═════ Material provided

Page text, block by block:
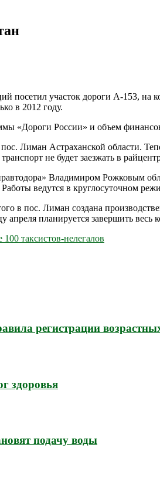
посетил участок дороги А-153, на
в 2012 году.
«Дороги России» и объем
Лиман Астраханской области.
не будет заезжать в
Владимиром Рожковым
ведутся в круглосуточном
в пос. Лиман создана
апреля планируется завершить
таксистов-нелегалов
регистрации
здоровья
подачу воды
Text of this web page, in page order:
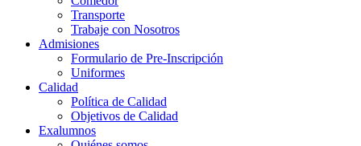
Transporte
Trabaje con Nosotros
Admisiones
Formulario de Pre-Inscripción
Uniformes
Calidad
Política de Calidad
Objetivos de Calidad
Exalumnos
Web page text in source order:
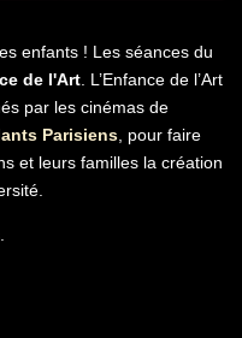
enfants ! Les séances du
de l'Art. L’Enfance de l’Art
par les cinémas de
Parisiens, pour faire
et leurs familles la création
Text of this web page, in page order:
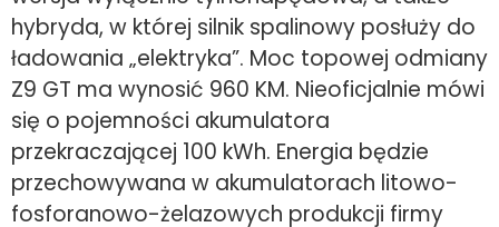
hybryda, w której silnik spalinowy posłuży do
ładowania „elektryka”. Moc topowej odmiany
Z9 GT ma wynosić 960 KM. Nieoficjalnie mówi
się o pojemności akumulatora
przekraczającej 100 kWh. Energia będzie
przechowywana w akumulatorach litowo-
fosforanowo-żelazowych produkcji firmy
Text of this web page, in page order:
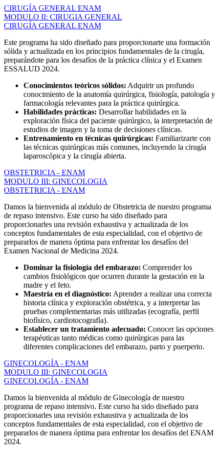
CIRUGÍA GENERAL ENAM
MODULO II: CIRUGIA GENERAL
CIRUGÍA GENERAL ENAM
Este programa ha sido diseñado para proporcionarte una formación
sólida y actualizada en los principios fundamentales de la cirugía,
preparándote para los desafíos de la práctica clínica y el Examen
ESSALUD 2024.
Conocimientos teóricos sólidos: Adquirir un profundo
conocimiento de la anatomía quirúrgica, fisiología, patología y
farmacología relevantes para la práctica quirúrgica.
Habilidades prácticas: Desarrollar habilidades en la
exploración física del paciente quirúrgico, la interpretación de
estudios de imagen y la toma de decisiones clínicas.
Entrenamiento en técnicas quirúrgicas: Familiarizarte con
las técnicas quirúrgicas más comunes, incluyendo la cirugía
laparoscópica y la cirugía abierta.
OBSTETRICIA - ENAM
MODULO III: GINECOLOGIA
OBSTETRICIA - ENAM
Damos la bienvenida al módulo de Obstetricia de nuestro programa
de repaso intensivo. Este curso ha sido diseñado para
proporcionarles una revisión exhaustiva y actualizada de los
conceptos fundamentales de esta especialidad, con el objetivo de
prepararlos de manera óptima para enfrentar los desafíos del
Examen Nacional de Medicina 2024.
Dominar la fisiología del embarazo: Comprender los
cambios fisiológicos que ocurren durante la gestación en la
madre y el feto.
Maestría en el diagnóstico: Aprender a realizar una correcta
historia clínica y exploración obstétrica, y a interpretar las
pruebas complementarias más utilizadas (ecografía, perfil
biofísico, cardiotocografía).
Establecer un tratamiento adecuado: Conocer las opciones
terapéuticas tanto médicas como quirúrgicas para las
diferentes complicaciones del embarazo, parto y puerperio.
GINECOLOGÍA - ENAM
MODULO III: GINECOLOGIA
GINECOLOGÍA - ENAM
Damos la bienvenida al módulo de Ginecología de nuestro
programa de repaso intensivo. Este curso ha sido diseñado para
proporcionarles una revisión exhaustiva y actualizada de los
conceptos fundamentales de esta especialidad, con el objetivo de
prepararlos de manera óptima para enfrentar los desafíos del ENAM
2024.
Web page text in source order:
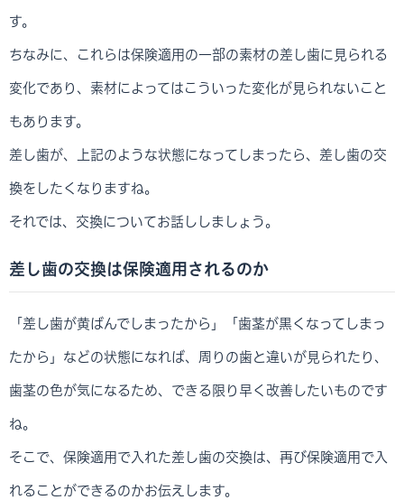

══════════

Task requirements: Copy the lines from the entries above in which the word "Calidad" appears.

Solution to this task:
Calidad
Política de Calidad
Objetivos de Calidad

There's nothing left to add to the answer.